Лебедь с готовностью подал большую, 0,7 литра, бутылку водки. Шпит с хрустом свернул золотистую винтовую пробку.
– Пей, Тосо, полегчает.
Тосо дрожащей рукой взял бутылку. Водка была теплой, горлышко стучало о зубы. Он сделал пару глотков и остановился.
– Обижаешь, – напряженно проговорил Шпит, – як тебе с открытой душой, а ты выпить не хочешь.
Тосо еще немного отпил, он не любил крепких напитков, обычно пил вино.
– Пей, пей… – уже приказывал Шпит. Лебедь вытащил пистолет, нацелил его на Тосо.
– Пей, сука! И чтобы до дна, не отрываясь.
Тосо давился, водка вытекала из широко открытого рта, но он все-таки пил, с усилием глотая резко пахнущее спиртное.
– Хватит, – резко сказал Шпит, когда бутылка опустела на две трети.
Тосо стоял, пошатываясь.
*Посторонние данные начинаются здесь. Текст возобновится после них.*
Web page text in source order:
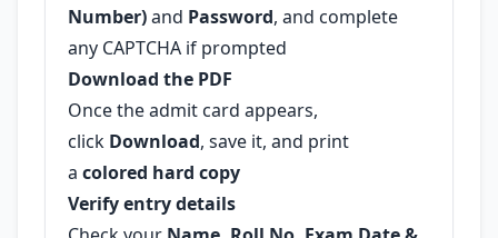
Number)and Password, and complete
any CAPTCHA if prompted
Download the PDF
Once the admit card appears,
click Download, save it, and print
a colored hard copy
Verify entry details

В глазах у него темнело от напряжения.
– Полегчало?
– Угу…
– Вижу, что полегчало.
Шпит взял бутылку, навернул пробку и положил на переднее сиденье “Жигулей”.
– Теперь, Тосо, отдохни.
Грузин опустился на край бетонной плиты, сел, подперев голову руками. В желудке творилось невообразимое. Выпитая водка то подступала к горлу, то вновь откатывала. Минут через пять спиртное ударило в голову. Захмелевший Тосо уже никого не боялся. Он видел своих похитителей затуманенным взглядом и глупо хихикал.
– Вы что, мужики, пидоры какие-нибудь? Может, трахнуть меня решили?! Так вот вам, – и он, скрутив фигу, ткнул ее в пространство между Шпитом и Лебедем. – Точно, пидоры вы. Гнойные и мокрые!
Тосо попытался встать, но лишь сполз с бетонной плиты на засыпанный песком асфальт.
– Вы не думайте, я не дамся, сейчас.., такси вызову, с вами в машину больше не сяду.
Трахнете… – он вытащил из кармана телефонную трубку и принялся нажимать кнопки без разбору.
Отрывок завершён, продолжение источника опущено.